SUPPLIED RECORDS section start

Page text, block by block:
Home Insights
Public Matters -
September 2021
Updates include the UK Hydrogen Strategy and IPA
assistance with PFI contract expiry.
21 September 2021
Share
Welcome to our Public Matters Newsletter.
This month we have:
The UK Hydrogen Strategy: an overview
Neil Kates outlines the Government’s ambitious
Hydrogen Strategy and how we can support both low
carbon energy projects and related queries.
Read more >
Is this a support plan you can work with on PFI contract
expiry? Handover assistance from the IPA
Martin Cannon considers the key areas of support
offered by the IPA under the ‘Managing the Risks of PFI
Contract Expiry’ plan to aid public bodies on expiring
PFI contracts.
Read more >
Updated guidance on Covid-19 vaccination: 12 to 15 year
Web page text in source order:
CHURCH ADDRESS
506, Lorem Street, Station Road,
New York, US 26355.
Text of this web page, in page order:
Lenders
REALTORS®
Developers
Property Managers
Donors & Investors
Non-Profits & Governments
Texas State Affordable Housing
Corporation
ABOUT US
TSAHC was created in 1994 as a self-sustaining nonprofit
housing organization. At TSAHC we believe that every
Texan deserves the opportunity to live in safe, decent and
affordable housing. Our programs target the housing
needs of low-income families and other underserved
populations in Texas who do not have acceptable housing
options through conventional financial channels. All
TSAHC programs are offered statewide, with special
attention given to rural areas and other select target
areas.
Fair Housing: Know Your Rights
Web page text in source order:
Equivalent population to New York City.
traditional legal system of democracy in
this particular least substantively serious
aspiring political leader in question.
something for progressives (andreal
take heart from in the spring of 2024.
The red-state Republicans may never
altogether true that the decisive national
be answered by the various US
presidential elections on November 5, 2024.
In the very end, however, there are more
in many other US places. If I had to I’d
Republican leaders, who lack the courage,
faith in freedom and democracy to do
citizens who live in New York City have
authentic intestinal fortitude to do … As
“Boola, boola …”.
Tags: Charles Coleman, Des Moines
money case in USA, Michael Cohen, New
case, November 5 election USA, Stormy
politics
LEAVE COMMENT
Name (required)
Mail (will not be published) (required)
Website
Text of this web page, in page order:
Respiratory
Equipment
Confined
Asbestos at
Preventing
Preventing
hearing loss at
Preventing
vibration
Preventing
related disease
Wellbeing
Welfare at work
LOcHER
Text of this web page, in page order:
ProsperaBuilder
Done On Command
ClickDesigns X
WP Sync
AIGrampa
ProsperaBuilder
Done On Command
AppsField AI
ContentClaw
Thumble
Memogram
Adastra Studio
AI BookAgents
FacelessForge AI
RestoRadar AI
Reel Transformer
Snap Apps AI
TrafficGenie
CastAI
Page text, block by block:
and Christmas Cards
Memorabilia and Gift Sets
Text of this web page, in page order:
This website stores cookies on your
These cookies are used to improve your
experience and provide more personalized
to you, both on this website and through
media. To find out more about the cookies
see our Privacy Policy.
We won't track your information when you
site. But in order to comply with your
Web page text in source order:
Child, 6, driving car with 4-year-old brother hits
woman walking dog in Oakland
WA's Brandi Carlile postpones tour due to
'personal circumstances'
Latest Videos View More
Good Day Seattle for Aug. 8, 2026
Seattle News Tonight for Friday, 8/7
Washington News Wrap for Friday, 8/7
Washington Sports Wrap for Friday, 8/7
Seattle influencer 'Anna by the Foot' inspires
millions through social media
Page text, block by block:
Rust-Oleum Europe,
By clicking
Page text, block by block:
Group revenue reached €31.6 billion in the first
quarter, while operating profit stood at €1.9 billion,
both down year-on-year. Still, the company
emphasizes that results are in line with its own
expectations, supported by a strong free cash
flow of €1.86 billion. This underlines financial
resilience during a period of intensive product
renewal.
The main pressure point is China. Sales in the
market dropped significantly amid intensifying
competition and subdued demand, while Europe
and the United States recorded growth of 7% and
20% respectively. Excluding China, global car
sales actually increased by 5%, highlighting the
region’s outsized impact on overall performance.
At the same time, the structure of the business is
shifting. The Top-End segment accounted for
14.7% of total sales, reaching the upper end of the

SUPPLIED RECORDS section end

## PROBLEM STATEMENT
From the records above, copy out the line with "Welcome to our Public Matters Newsletter.", the line with "needs of low-income", and every line between them, word for word.

## OUTPUT OF THE TASK
Welcome to our Public Matters Newsletter.
This month we have:
The UK Hydrogen Strategy: an overview
Neil Kates outlines the Government’s ambitious
Hydrogen Strategy and how we can support both low
carbon energy projects and related queries.
Read more >
Is this a support plan you can work with on PFI contract
expiry? Handover assistance from the IPA
Martin Cannon considers the key areas of support
offered by the IPA under the ‘Managing the Risks of PFI
Contract Expiry’ plan to aid public bodies on expiring
PFI contracts.
Read more >
Updated guidance on Covid-19 vaccination: 12 to 15 year
Web page text in source order:
CHURCH ADDRESS
506, Lorem Street, Station Road,
New York, US 26355.
Text of this web page, in page order:
Lenders
REALTORS®
Developers
Property Managers
Donors & Investors
Non-Profits & Governments
Texas State Affordable Housing
Corporation
ABOUT US
TSAHC was created in 1994 as a self-sustaining nonprofit
housing organization. At TSAHC we believe that every
Texan deserves the opportunity to live in safe, decent and
affordable housing. Our programs target the housing
needs of low-income families and other underserved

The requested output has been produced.